Gli Stati Uniti non sono più dunque gli arbitri della pace mondiale, ma al massimo la più forte potenza tra varie altre che pure cercano una egemonia parziale ma reale. Questo complesso processo che si svolge sotto i nostri occhi non dovrebbe rallegrarci. Mancando infatti il gendarme del mondo molti si ritengono legittimati a produrre guerre regionali senza che intervenga nessuno. Le missioni Onu sono sì presenti almeno là dove il conflitto è maggiormente sanguinoso, ma le loro competenze sono molto limitate (Kouchner se n'è lamentato proprio in questi giorni in Africa).
Se chi legge area sarà contento del fatto che Obama abbia vinto le elezioni americane (penso proprio di poter azzardare questa prognosi), evitando così una continuità nella prevalenza del fondamentalismo alla texana, non dovrà comunque pensare che i disequilibri mondiali cambino di colpo.
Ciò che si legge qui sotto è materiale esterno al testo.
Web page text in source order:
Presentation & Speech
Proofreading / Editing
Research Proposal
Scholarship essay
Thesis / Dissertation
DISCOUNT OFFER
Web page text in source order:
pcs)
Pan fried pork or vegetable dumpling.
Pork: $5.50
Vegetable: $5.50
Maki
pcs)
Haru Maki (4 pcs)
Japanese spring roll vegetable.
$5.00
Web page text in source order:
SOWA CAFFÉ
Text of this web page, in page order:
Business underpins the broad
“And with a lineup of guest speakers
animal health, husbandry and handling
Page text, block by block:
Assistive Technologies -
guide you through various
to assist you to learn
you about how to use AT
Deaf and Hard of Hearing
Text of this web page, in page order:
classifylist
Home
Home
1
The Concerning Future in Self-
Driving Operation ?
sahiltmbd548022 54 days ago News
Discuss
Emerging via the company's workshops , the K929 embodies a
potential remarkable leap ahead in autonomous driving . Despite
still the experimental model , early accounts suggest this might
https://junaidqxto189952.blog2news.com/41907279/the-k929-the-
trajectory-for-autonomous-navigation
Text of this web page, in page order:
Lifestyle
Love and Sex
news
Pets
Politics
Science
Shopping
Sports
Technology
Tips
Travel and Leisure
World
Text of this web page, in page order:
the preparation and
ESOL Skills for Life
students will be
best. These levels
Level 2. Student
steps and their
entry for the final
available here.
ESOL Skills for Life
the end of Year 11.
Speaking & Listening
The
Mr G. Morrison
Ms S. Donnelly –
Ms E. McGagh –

Il disordine mondiale continuerà, sia nel settore finanziario ed economico, che in quello dei rapporti tra gli Stati. Ci aspetta un impegno da rinnovare continuamente, coscienti della complessità dei fenomeni che ci attorniano, ma al contempo consci del fatto che l'assetto del mondo è dato anche da una somma di piccole volontà individuali. Nessuno di noi può sottrarsi.